Portofino è un po’ come la pizza: identifica l’Italia. La pizza sul versante culinario, Portofino sul versante territoriale/ambientale. In qualsiasi paese civile Portofino, il suo entroterra e la costa almeno fino a Camogli da un lato, almeno fino a Zoagli dall’altro sarebbero rigorosamente protetti. E diciamo pure che in un paese civile che applichi l’art. 9 della Costituzione, non si sarebbe verificato il fenomeno della “rapallizzazione”, per parlare di quel tratto di Liguria. Ma ecco una breve storia dell’area protetta.

L’Ente Autonomo del Monte di Portofino fu istituito con Legge 1251 del 20 giugno 1935. L’Ente doveva tutelare tutto il Monte, appunto, e i confini comprendevano appunto i tre comuni di cui sopra. Ma proprio per il fatto che non era formalmente un parco (come ad esempio il Gran Paradiso), l’ente fu sciolto con legge 70 del 1975, di liquidazione degli enti parastatali. Dopodiché l’area entra in una specie di limbo, fino alla Legge regionale 4 dicembre 1986, n. 32 che finalmente riconosce il parco: “Individuazione e disciplina del sistema di aree di interesse naturalistico-ambientale del Monte di Portofino. Istituzione dell’Ente regionale Monte di Portofino”. Identico è il territorio tutelato, salvo aggiunte di aree contigue ritenute degne di particolare tutela.

Dopo inizia il faticoso iter per ri-trasformare il parco da regionale in nazionale. 1986 – 1996 – 2006 – 2016 – 2023. Trentasei anni per la montagna (non quella di Portofino) che partorisce il topolino, ossia un decreto del Ministro dell’Ambiente Pichetto Fratin, che umilmente ammette di non sapere nulla di ambiente, che, in data 11 ottobre scorso, istituisce il parco, limitandolo ai confini attuali. Peccato che, nel frattempo, ci sia stato un autorevole parere dell’Ispra che invitava a far rientrare nei confini del parco il territorio di ben undici comuni.

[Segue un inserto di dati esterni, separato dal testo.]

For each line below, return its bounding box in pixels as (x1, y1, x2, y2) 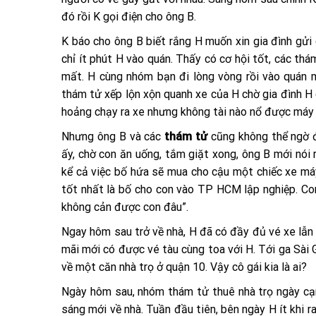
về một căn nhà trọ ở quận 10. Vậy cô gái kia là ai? (61, 260, 307, 274)
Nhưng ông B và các (61, 130, 162, 143)
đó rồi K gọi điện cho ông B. (61, 10, 196, 23)
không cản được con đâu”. (61, 200, 188, 214)

E peccato che il decreto del 26 agosto 2021 dell’ex Ministro della Transizione Ecologica Cingolani individuasse una perimetrazione provvisoria che includeva invece sette comuni: oltre ai tre “storici”, aree comprese nei comuni di Zoagli, Rapallo, Coreglia Ligure e Chiavari (su invito ANCI, invece esclusi Avegno, Recco, Cicagna, Tribonia), per un totale di 2940 ettari. Ridotti dal decreto Pichetto Fratin a 1700, escludendo persino le aree contigue.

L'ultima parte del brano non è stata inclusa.